■ Task details
Leave the pictures out and reproduce, exactly, the lines from the one with "this salad as" through the end of the entries below.

■ Data extracts
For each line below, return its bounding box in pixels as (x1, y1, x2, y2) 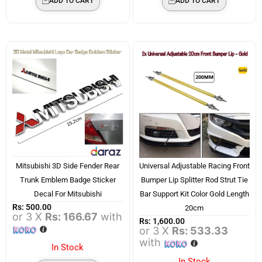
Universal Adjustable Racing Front (139, 161, 250, 170)
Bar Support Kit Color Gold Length (139, 189, 249, 198)
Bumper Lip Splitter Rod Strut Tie (140, 175, 248, 184)
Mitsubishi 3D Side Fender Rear (16, 161, 120, 170)
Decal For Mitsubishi (33, 189, 102, 198)
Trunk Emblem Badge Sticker (19, 175, 116, 184)
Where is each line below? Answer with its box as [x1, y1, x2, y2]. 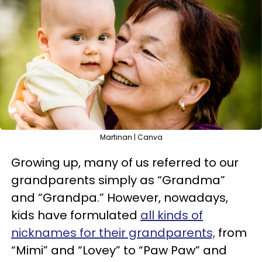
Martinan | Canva [99, 132, 163, 142]
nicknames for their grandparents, [11, 225, 215, 241]
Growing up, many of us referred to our [11, 154, 239, 171]
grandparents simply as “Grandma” [11, 172, 225, 188]
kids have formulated [11, 207, 140, 223]
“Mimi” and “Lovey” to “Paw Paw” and [11, 242, 227, 258]
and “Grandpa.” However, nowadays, [11, 189, 228, 206]
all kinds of [140, 207, 203, 223]
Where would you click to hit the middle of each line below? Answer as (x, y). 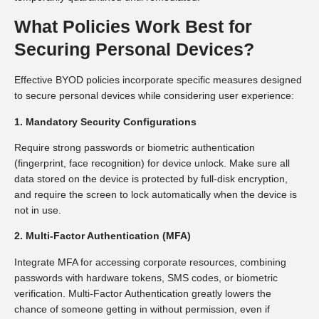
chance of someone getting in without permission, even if (142, 309)
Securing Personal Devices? (134, 49)
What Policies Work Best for (133, 27)
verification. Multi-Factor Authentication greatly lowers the (143, 293)
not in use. (38, 210)
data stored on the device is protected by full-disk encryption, (151, 178)
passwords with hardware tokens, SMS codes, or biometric (146, 277)
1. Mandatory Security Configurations (105, 121)
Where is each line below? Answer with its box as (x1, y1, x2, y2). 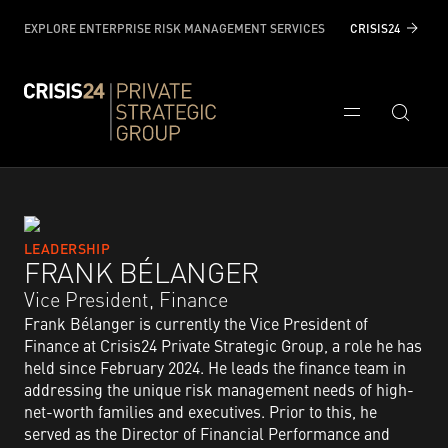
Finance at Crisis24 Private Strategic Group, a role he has (24, 334, 422, 356)
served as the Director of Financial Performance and (24, 422, 390, 444)
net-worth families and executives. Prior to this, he (24, 400, 377, 422)
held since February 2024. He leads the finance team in (24, 356, 406, 378)
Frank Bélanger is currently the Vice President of (24, 312, 368, 334)
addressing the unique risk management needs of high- (24, 378, 414, 400)
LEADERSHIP (24, 238, 111, 258)
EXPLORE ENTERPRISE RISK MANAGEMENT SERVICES (24, 19, 325, 36)
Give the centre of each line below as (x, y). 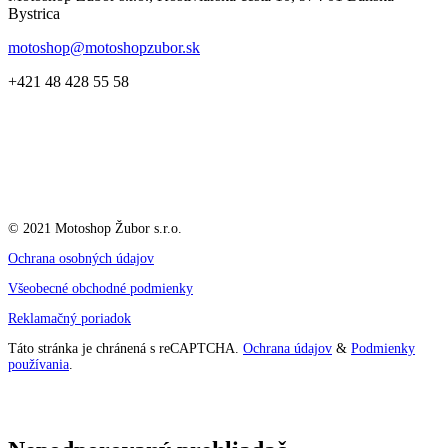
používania (38, 364)
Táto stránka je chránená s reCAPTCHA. (125, 348)
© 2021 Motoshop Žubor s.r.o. (95, 228)
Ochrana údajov (287, 348)
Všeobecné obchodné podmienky (100, 288)
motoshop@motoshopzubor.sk (104, 47)
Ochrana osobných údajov (81, 258)
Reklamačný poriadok (69, 318)
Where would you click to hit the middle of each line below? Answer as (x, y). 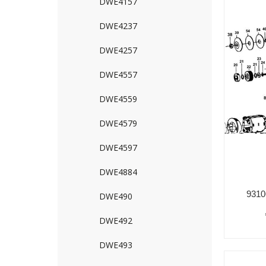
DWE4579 (118, 123)
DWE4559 (118, 99)
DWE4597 (118, 148)
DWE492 (116, 221)
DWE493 (116, 245)
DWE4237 (118, 26)
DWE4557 (118, 75)
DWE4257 (118, 50)
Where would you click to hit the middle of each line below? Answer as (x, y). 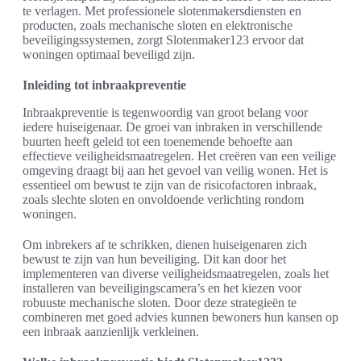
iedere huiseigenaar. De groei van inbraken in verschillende (172, 127)
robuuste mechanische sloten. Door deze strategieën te (160, 303)
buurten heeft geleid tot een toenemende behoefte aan (158, 142)
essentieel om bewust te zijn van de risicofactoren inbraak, (170, 185)
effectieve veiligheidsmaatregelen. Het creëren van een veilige (179, 156)
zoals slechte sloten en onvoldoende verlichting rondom (163, 200)
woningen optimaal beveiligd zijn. (109, 55)
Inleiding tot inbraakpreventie (104, 85)
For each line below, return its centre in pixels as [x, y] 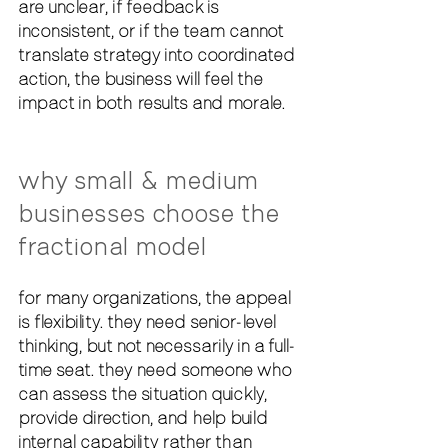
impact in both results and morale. [151, 102]
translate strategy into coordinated [158, 54]
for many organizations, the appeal [156, 297]
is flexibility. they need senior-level [149, 321]
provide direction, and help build [145, 417]
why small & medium [141, 179]
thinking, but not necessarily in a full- [156, 345]
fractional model [112, 245]
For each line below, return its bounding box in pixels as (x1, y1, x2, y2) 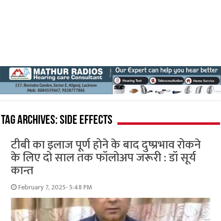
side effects (60, 113, 113, 127)
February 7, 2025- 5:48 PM (18, 182, 93, 193)
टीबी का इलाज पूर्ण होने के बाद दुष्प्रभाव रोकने (11, 135, 201, 155)
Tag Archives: (1, 113, 60, 127)
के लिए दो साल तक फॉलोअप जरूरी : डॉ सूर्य (11, 147, 196, 168)
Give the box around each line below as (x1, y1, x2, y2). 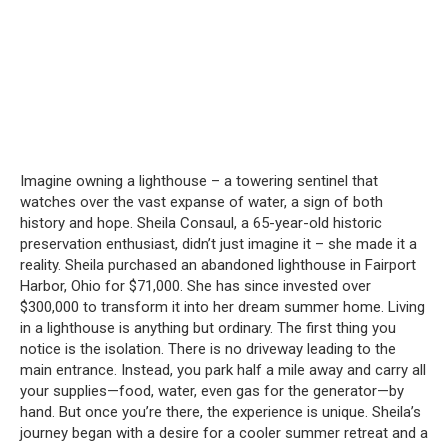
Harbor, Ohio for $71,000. (20, 277, 183, 295)
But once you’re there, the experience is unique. (59, 403, 368, 421)
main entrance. (20, 361, 117, 379)
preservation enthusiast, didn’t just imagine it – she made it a (20, 235, 417, 253)
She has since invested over (187, 277, 371, 295)
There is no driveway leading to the (168, 340, 396, 358)
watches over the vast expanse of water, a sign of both (20, 193, 383, 211)
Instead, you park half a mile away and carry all (121, 361, 426, 379)
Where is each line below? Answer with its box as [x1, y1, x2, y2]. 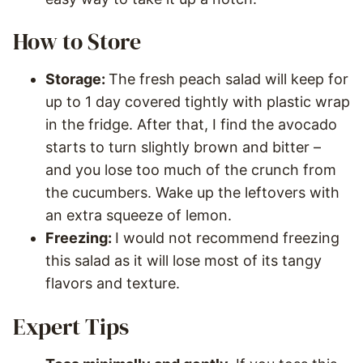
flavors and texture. [45, 275, 180, 293]
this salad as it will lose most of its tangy [45, 252, 322, 270]
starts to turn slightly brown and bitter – [45, 139, 321, 156]
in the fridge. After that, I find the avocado [45, 116, 337, 134]
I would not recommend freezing [115, 229, 340, 247]
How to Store [13, 26, 141, 58]
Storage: [45, 70, 109, 88]
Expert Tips [13, 310, 129, 342]
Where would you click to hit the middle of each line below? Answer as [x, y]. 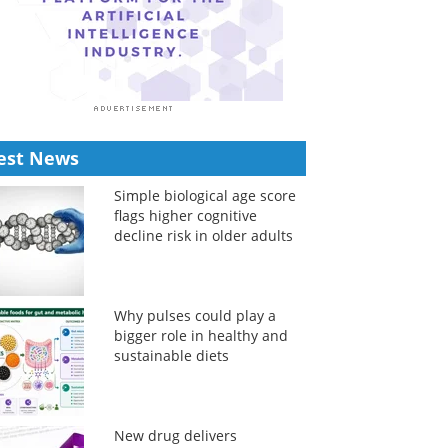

■ Exercise answer
this salad as it will lose most of its tangy [45, 252, 322, 270]
starts to turn slightly brown and bitter – [45, 139, 321, 156]
in the fridge. After that, I find the avocado [45, 116, 337, 134]
I would not recommend freezing [115, 229, 340, 247]
How to Store [13, 26, 141, 58]
Storage: [45, 70, 109, 88]
Expert Tips [13, 310, 129, 342]
Where would you click to hit the middle of each line below? Answer as [x, y]. 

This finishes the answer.